Location: West Virginia
16,675 posts, read 15,676,579 times
Reputation: 10924
Quote:
Originally Posted by JohnNada View Post
Ok I've been consciously aware of the WV situation since the 1980's and it's all I've ever heard since then from dems and reps alike. My God this is nothing new. WV has been like this for decades and they were probably saying the same thing going back to at least the 1950's as well too.



WV has a land problem. There isn't enough cheap usable land here to produce any type of meaningful economic recovery. Our economy came from our land which primarily consisted of hills because we actually have very few mountains. Anyhow those hills had coal that people mined. Once mining was basically dying all that hill land is pretty much worthless for economic development. (In before anyone cries But What About the Tourism!) which makes about as much sense and dollars as telling unemployed miners to learn to code.


GEOGRAPHY IS DESTINY. WV is a poor landlocked and rugged terrain place and there just isn't much to work with or for here. I don't care what politician you support or what the agenda is. Facts are facts and WV outside of a few things here or there is not setup to have what's needed to become an economic engine.

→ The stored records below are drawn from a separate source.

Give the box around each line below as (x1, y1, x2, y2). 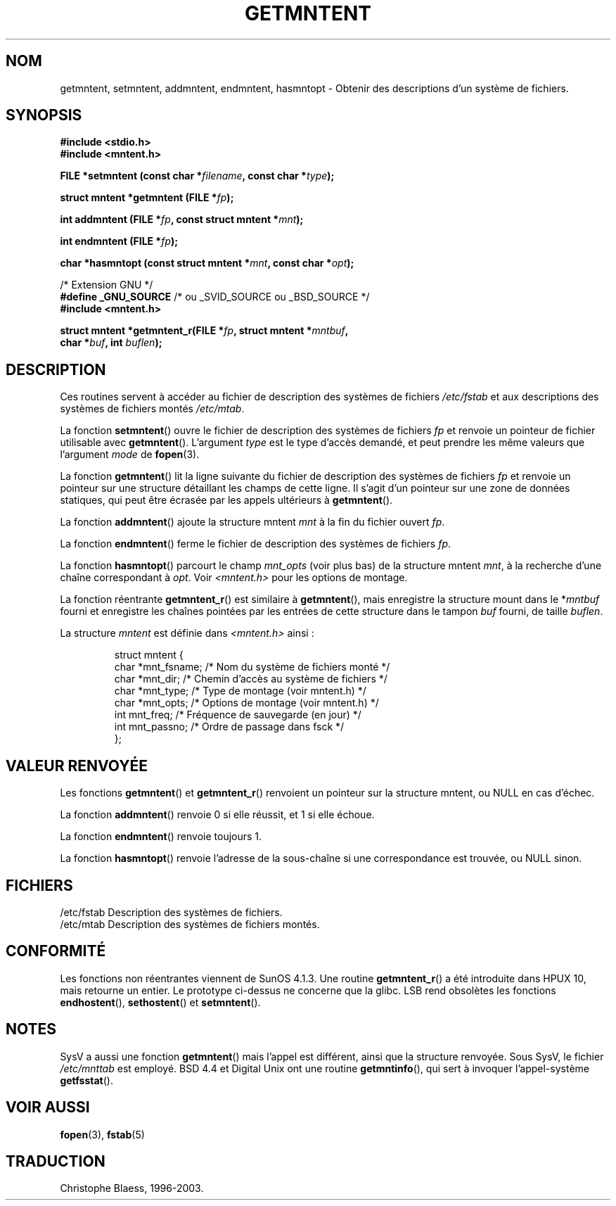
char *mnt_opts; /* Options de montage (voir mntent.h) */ (114, 697, 379, 709)
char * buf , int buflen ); (60, 336, 162, 349)
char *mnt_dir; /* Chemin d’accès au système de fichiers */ (114, 673, 387, 685)
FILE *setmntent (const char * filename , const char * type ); (60, 170, 335, 182)
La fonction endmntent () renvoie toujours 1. (60, 830, 262, 843)
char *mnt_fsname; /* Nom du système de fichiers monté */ (114, 661, 390, 673)
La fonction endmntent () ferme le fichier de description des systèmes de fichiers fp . (60, 538, 451, 550)
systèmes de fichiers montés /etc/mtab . (60, 402, 245, 415)
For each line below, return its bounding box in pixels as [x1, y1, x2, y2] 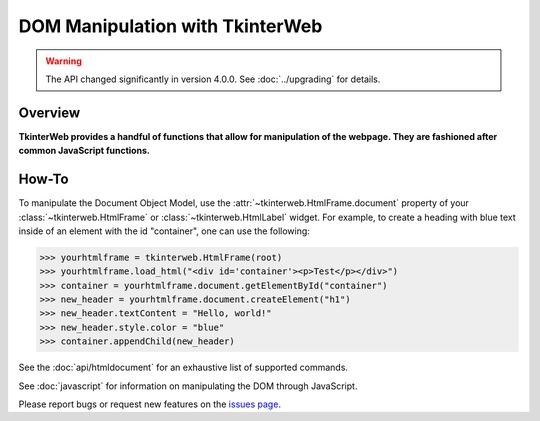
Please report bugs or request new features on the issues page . [18, 398, 282, 410]
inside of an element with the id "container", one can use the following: [18, 225, 310, 237]
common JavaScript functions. [18, 145, 150, 157]
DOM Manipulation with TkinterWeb [18, 15, 323, 37]
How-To [18, 171, 69, 188]
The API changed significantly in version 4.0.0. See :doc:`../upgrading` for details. [45, 73, 381, 85]
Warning [45, 55, 82, 67]
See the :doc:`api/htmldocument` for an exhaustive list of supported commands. [18, 361, 349, 374]
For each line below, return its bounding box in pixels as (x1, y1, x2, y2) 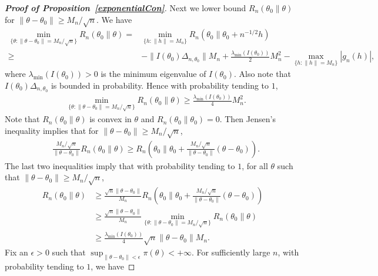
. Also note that (234, 68, 291, 80)
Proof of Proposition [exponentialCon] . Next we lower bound (5, 2, 246, 14)
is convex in (89, 113, 132, 125)
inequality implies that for (5, 124, 99, 137)
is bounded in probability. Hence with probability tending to (51, 79, 269, 91)
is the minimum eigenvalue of (101, 68, 206, 80)
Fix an (5, 246, 28, 258)
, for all (242, 159, 268, 171)
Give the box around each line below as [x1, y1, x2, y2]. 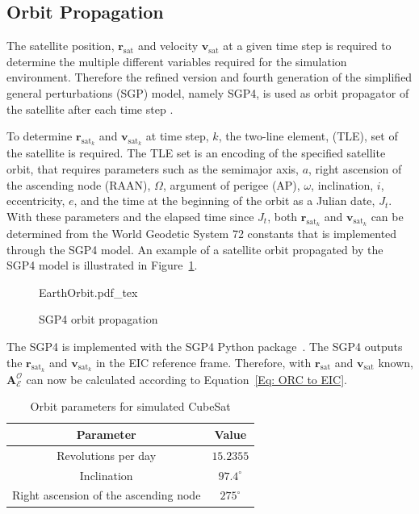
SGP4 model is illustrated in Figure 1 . [6, 257, 198, 274]
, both [267, 207, 298, 224]
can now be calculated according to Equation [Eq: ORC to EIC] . [26, 370, 348, 387]
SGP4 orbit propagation [39, 311, 158, 328]
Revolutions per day [57, 446, 157, 463]
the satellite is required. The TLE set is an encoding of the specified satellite [6, 144, 386, 161]
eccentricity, [6, 192, 65, 209]
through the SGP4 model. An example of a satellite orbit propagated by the [6, 240, 383, 257]
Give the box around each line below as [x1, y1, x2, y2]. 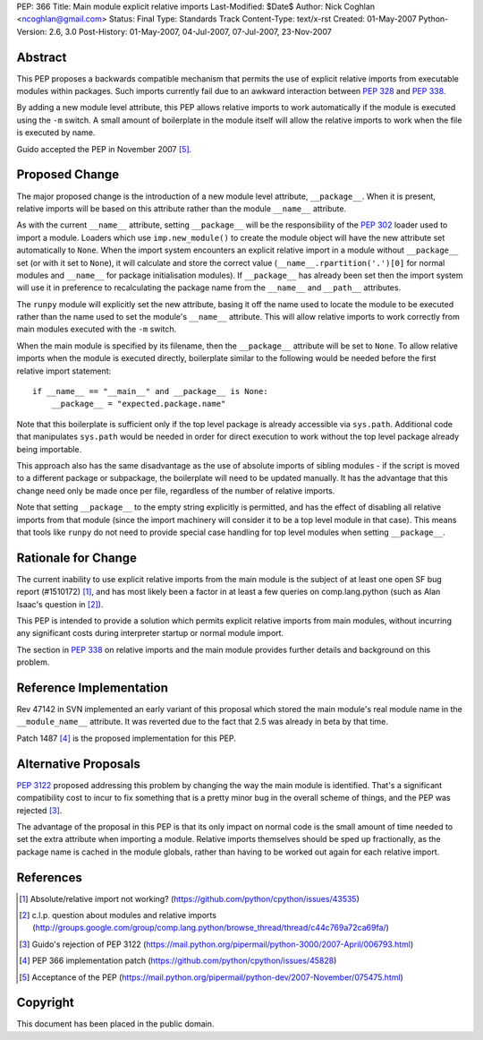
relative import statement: [16, 365, 112, 376]
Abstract [16, 49, 67, 64]
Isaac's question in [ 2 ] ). [16, 598, 104, 609]
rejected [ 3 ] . [16, 804, 63, 815]
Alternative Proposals [16, 756, 140, 771]
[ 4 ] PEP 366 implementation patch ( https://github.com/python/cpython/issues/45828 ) [19, 955, 337, 967]
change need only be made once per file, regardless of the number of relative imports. [16, 485, 335, 496]
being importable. [16, 443, 82, 454]
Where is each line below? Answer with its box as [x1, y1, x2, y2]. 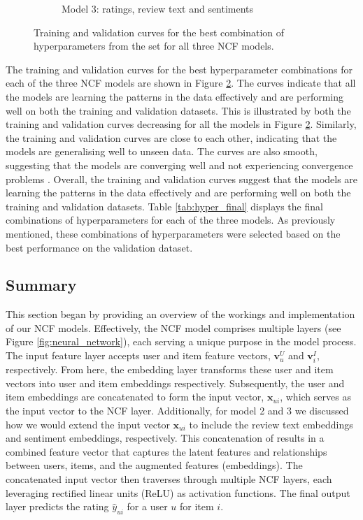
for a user [127, 499, 168, 514]
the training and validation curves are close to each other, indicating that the [6, 130, 337, 145]
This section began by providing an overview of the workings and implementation [6, 307, 355, 322]
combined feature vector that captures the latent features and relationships [6, 444, 327, 458]
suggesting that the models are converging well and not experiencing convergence [6, 157, 353, 172]
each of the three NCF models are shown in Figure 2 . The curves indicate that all [6, 75, 356, 90]
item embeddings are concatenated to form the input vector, [6, 389, 264, 404]
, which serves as [280, 389, 351, 404]
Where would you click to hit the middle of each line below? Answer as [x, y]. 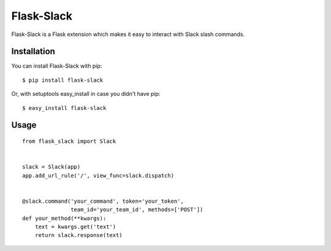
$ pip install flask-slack [63, 80]
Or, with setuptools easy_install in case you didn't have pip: [86, 94]
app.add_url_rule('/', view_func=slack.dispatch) [98, 175]
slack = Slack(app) [51, 167]
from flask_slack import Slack [69, 141]
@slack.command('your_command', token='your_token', [103, 201]
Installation [33, 52]
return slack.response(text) [78, 235]
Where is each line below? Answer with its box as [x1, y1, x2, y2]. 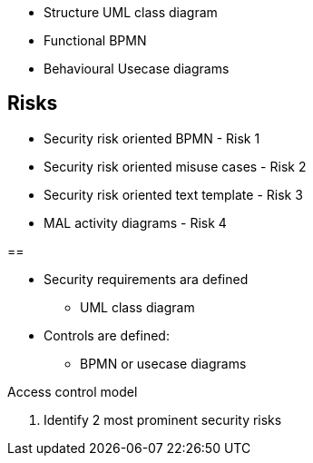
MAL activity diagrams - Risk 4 [44, 214, 227, 231]
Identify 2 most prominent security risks [44, 411, 282, 428]
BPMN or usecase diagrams [80, 355, 247, 371]
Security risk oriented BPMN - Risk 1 [44, 130, 260, 146]
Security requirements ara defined [44, 271, 249, 287]
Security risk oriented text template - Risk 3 [44, 186, 303, 202]
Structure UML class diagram [44, 5, 218, 20]
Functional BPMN [44, 33, 147, 48]
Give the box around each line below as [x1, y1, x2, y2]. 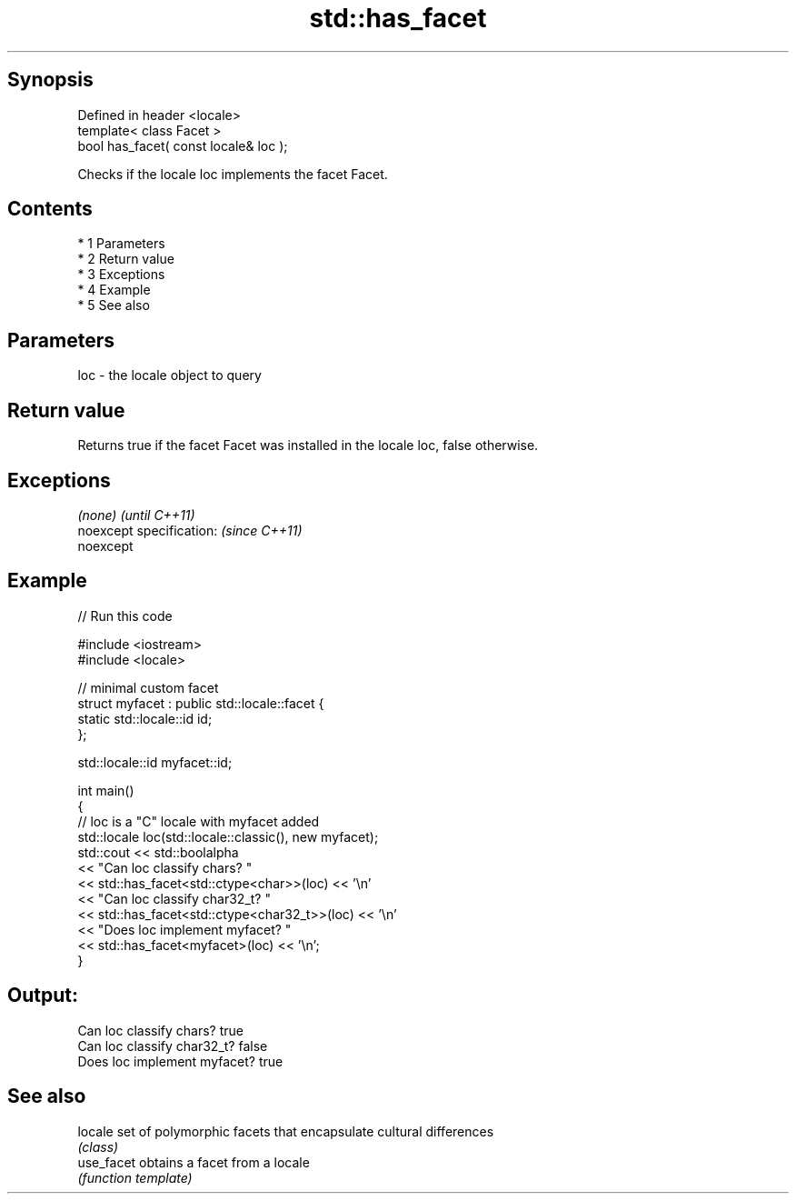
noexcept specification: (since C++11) [77, 522, 303, 538]
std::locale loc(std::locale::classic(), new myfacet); [77, 828, 379, 845]
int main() [77, 782, 134, 798]
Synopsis [7, 68, 94, 92]
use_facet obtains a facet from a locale [77, 1154, 310, 1170]
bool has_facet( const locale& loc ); [77, 137, 288, 154]
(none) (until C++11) [77, 506, 195, 523]
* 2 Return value [77, 251, 174, 267]
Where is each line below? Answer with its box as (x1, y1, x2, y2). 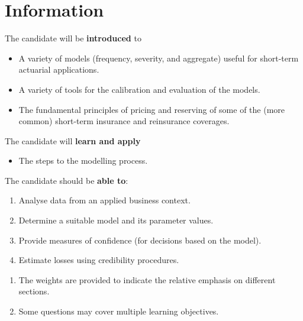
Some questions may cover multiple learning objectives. (18, 305, 219, 317)
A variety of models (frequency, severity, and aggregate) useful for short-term (18, 51, 299, 64)
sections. (18, 285, 50, 297)
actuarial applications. (18, 63, 99, 76)
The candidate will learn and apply (5, 134, 141, 147)
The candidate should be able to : (5, 174, 128, 186)
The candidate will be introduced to (5, 32, 141, 44)
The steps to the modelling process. (18, 154, 148, 167)
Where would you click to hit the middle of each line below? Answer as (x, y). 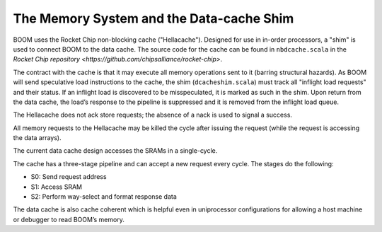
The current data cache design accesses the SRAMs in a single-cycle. (115, 151)
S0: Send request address (69, 177)
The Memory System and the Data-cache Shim (154, 18)
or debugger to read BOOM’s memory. (69, 219)
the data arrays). (37, 138)
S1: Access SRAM (57, 187)
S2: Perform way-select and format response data (104, 197)
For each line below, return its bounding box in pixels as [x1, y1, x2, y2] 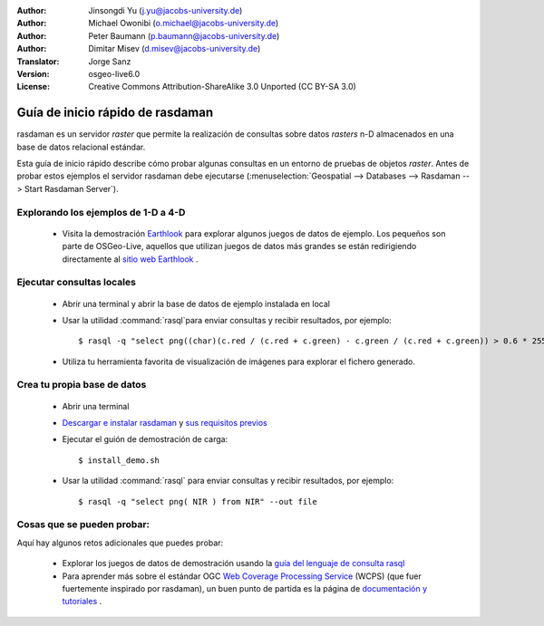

Very few politicians outside of Byrd actually did much to generate economic activity here. I'm not much of a fan of him either but he did bring in the pork projects and probably was responsible for laying the foundation of a good but of what's going on in the north central part of the state right now.
I want to add a little explanation about what Robert Byrd did. As he attained seniority in the Senate, he eventually became Majority leader, but stepped down to chair the Appropriations Committee. He said he could better work to help WV that way. He pushed to get things like the FBI center near Clarksburg, the Treasury in Parkersburg, the CIA in the Eastern Panhandle, investments at Greenbank, huge research grants at both WVU and Marshall, and the list goes on and on. He'd point his finger at the others on Appropriations and tell them that they all got huge amounts of federal funding via large military bases employing 15,000, 20,000, and 30,000 people each, pumping millions of dollars into local economies, but WV had ZERO large military bases, so he was pushing to get those facilities built in WV as a token amount of fairness and compensation. Of course, the Senators we have now are not even shadows of Robert Byrd.

For example, he'd remind people what Norfolk, Ft. Hood, Camp Lajune, and Cape Canaveral bring into those areas while WV got a few thousand jobs at the FBI fingerprint center. It was chump change by comparison, but at least he got those jobs put in WV.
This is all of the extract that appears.